21 Aralık 2012 Cuma

Haftanın Filmi (1) - Uçuş, Flight (2012 Film), Denzel Washington

Uzun bir aradan sonra sinema pehrizini, Denzel Washington (William "Whip" Whitaker rolünde) ile bozdum. Bahaneler hayatımın hatırı sayılır hobisini ihmal etmeme sebep olmuştu. İşlerimi erken bitince uzun zamandır büyüsünden uzak kaldığım beyaz perde ile hasret giderdim.

Denzel, filmlerinde sorumluluk sahibi, örnek alınacak insan karakterini sergiler, kötü örnek olmaz, en kritik yerinde verdiği kararlar ile filmin gidişatını değiştirir. Beklenti bu yönde olunca uyuşturucu bağımlısı ve alkol bağımlısı karakter ile hayat kırıklığına uğradım.
Filmin Konusu: Sansürlenmemiş başlangıç sahnesi ardından Whip kısa mesafe uçuşta kaptan pilotluk yaptığı uçağa biner. Fırtınanın arasından son sürat geçerek uçağı bulutlar üzerine çıkarır. Türbülans nedeniyle içki servisini durdurur ama iki şişeyi fondip etmeden duramaz. 20 dakikalık kestirmenin ardından uyanır derken uçak pike konumunda serbest düşüşe geçer. Deneyimli pilot maharetini gösterir ve uçağı 4 yolcu 2 mürettebat kaybıyla açık araziye ters olarak mucizevi şekilde indirmeyi başarır.

Whip hastanede gözünü açar, kaza soruşturma komisyonu yanında biter. Basın mensuplarının önünde konuşlandığı evinden uzakta rahmetli babasından kalma kır evine kendini atar.
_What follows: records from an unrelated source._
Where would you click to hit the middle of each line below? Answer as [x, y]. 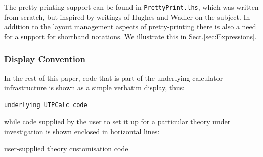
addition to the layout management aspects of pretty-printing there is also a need [130, 27]
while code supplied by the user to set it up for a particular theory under [117, 121]
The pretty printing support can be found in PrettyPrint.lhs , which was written [131, 7]
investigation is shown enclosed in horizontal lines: [82, 132]
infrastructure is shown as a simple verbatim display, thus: [94, 88]
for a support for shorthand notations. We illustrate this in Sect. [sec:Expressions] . [130, 36]
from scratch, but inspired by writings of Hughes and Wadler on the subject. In [127, 16]
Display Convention [45, 59]

Kaza sonrasında hastanede tanıştığı eroin müptelası hatun ile romantik anlar geçirdikten sonra kendini kaybedecek kadar içer ve yere yığılır. 

Soruşturmadan bir gün önce aynı naneyi otelde de yer. Bir minibar dolusu içkiyi hiç eder. Soruşturma toplantısına 1 saat kala kokain vasıtasıyla ayılır ve kendisini soruşturma komisyonu önünde bulur. 
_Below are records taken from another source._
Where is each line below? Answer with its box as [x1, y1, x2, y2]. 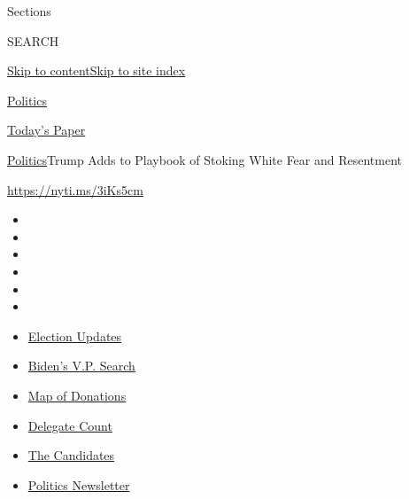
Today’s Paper [7, 121, 86, 139]
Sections [7, 2, 51, 19]
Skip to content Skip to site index [7, 61, 186, 80]
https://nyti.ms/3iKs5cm [7, 180, 143, 199]
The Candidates [27, 446, 115, 464]
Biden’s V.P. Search [27, 356, 135, 375]
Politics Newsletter [27, 475, 130, 494]
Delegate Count [27, 416, 112, 434]

Komisyon toplantısında kendisine sorulan soruları hatasız yanıtlar. Zurnanın zırt dediği yerde, kazadan bir gece önce geceyi bir beraber geçirdiği hostesin de kanında alkollü olduğu gerçeği ile bir daha yüzleştirilir, uçakta bulunan alkol şişelerinin aynı zamanda bu kazada ölen bu hostese mi ait olduğu sorusuna dayanamaz, suçu hostesin üzerine atmaz; alkolik olduğunu, uçağı alkollü kullandığını, halen alkollü olduğunu itiraf eder.

Whip, eşinden boşanmış, oğlu tarafından reddedilen, alkolik, esrarkeş, sorumsuz ve daha sayamadığımız sayısız kötü karakter özelliklerini, adet bir gömleği çıkarır gibi çıkarıp suçunu itiraf edince tam tersi karaktere bürünür. Cezaevine düştüğü halde alkollü içki kullanmaktan ve ölüme sebebiyetten ceza almaz. Uçağı başarı ile indiren bir kahraman olduğu için sadece kamu güvenine karşı suç işlediği için 4 - 5 senelik bir ceza alarak ömür boyu hapis cezasından kurtulur.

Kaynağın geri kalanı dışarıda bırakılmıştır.